81 % des plaintes pour viol en Israël classées sans suites
C'est l'association des centres d'aide aux victimes de viol qui a donné ces chiffres à la Knesset ; "J'ai l'impression d'un échec permanent", dit une députée
Selon une information rendue publique, lundi, par l’Association des centres d’aide aux victimes de viol (ARCCI), en 2023, 81 % des plaintes pour harcèlement sexuel ou agression sexuelle en Israël n’ont donné lieu à aucune inculpation.
À l’appui des chiffres présentés lundi à la commission de la Knesset pour la promotion des femmes, l’ARCCI a rappelé que 6 405 plaintes pour abus sexuels ou harcèlement sexuel avaient été déposées auprès de la police en 2023, soit une baisse de 3 % par rapport à l’année précédente. Dans le lot, 4 823 plaintes ont été adressées aux services du procureur de l’État, mais seulement 663 d’entre elles ont donné lieu à une inculpation.
Selon les données de l’ARCCI, 81 % des plaintes n’ont pas donné lieu à inculpation – dans plus des deux tiers des cas en raison de ce qui est qualifié de manque de preuves et dans 20 % des cas en raison d’un prétendu manque de culpabilité –, 17 % ont abouti à une inculpation et 2 % se sont réglées par un accord à l’amiable.
L’organisation a souligné que ses chiffres différaient quelque peu de ceux avancés par les services du procureur – pour lesquels 22 % des plaintes ont donné lieu à inculpation et 76 % ont été classées sans suites – en raison du calendrier des décisions et de l’année de dépôt des plaintes.
Pnina Tamano-Shata, députée du parti HaMahane HaMamlakhti et présidente de la commission de la Knesset en question, a ajouté que les chiffres étaient « très durs » et témoignaient d’« une véritable calamité nationale », accusant les procureurs de réserver aux plaintes « un classement vertical ».

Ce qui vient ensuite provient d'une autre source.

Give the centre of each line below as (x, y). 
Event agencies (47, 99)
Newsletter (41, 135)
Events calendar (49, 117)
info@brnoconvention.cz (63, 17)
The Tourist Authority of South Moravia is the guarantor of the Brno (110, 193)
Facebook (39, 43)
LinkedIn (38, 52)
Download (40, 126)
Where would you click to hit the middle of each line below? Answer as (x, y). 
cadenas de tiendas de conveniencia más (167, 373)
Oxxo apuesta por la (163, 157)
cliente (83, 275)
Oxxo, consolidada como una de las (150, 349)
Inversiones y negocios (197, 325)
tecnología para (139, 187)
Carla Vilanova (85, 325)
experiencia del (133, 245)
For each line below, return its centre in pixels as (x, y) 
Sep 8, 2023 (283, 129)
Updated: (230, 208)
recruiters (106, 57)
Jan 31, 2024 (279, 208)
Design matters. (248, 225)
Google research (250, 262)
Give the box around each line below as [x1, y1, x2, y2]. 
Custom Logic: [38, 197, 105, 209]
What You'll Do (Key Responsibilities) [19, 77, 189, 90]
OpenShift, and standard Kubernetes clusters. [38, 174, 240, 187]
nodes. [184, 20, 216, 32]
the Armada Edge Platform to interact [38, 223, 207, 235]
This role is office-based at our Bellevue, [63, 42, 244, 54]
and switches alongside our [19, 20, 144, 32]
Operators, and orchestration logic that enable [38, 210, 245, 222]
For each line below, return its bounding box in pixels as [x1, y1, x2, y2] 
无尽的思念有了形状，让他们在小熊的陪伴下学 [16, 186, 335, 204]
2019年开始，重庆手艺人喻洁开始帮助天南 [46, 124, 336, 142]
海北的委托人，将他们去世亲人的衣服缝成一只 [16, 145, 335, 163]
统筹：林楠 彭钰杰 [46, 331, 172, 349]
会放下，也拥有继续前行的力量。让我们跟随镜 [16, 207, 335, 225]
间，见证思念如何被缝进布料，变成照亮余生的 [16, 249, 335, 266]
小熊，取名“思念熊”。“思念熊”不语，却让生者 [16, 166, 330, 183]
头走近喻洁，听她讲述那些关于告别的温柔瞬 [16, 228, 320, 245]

« Pas plus tard qu’hier, on a appris le cas ô combien difficile du viol collectif d’une jeune fille âgée de 15 ans dans le nord du pays », a déclaré Tamano-Shata. « Nous ne pouvons pas nous permettre d’arrêter de faire tout ce que nous pouvons pour lutter contre ces agissements ignobles qui profanent l’âme de nos garçons et de nos filles. »
Orit Sulitzeanu, directrice de l’ARCCI, a expliqué à la commission qu’en 2023, 133 plaintes avaient été déposées pour crime sexuel présumé de la part d’agents de police, et que les deux tiers avaient été classées sans suites sans même une enquête, et 91 % des cas restants ne donnant au final lieu à aucune inculpation.
Un représentant de la police a affirmé que le chiffre n’était en réalité que de 43 % de plaintes classées sans suites sans enquête. Tamano-Shata a répondu qu’un tel chiffre restait « extrêmement grave » et a demandé qu’une autre réunion soit consacrée à la question.
« J’ai l’impression d’un échec permanent », a-t-elle ajouté. « Nous devons créer une commission chargée de la lutte contre les abus sexuels. »
Matti Sarfati Harkavi, députée du parti Yesh Atid, a déclaré lors de cette réunion : « La situation qui est la nôtre, à nous femmes, est tout sauf satisfaisante et ces chiffres sont inquiétants. Et cela affecte tous les pans de notre existence. Et tout le monde se désintéresse de cette lutte. »
Selon les informations communiquées par l’ARCCI, les plaintes concernant l’envoi ou la diffusion de photos à caractère sexuel sans consentement ont plus que doublé entre 2022 et 2023, avec un total de 367 plaintes déposées l’an dernier contre 171 un an plus tôt.
Selon ces mêmes informations, dans les six premiers mois de la guerre Israël-Hamas déclenchée par le massacre du 7 octobre 2023, l’ARCCI a reçu plus de 26 000 appels, dont plus de 8 000 de personnes n’ayant précédemment jamais appelé, beaucoup le faisant en s’excusant, « de crainte que le fait de demander de l’aide à pareil moment n’était pas légitime ».
Selon les mêmes sources, certains de ces appels ont été passés par des habitantes du nord et du sud évacuées vers des centres d’accueil et exposées à des abus sexuels dans leur nouvel environnement.
À l’issue de ces tout premiers mois, le nombre d’appels est revenu à son niveau habituel d’avant-guerre.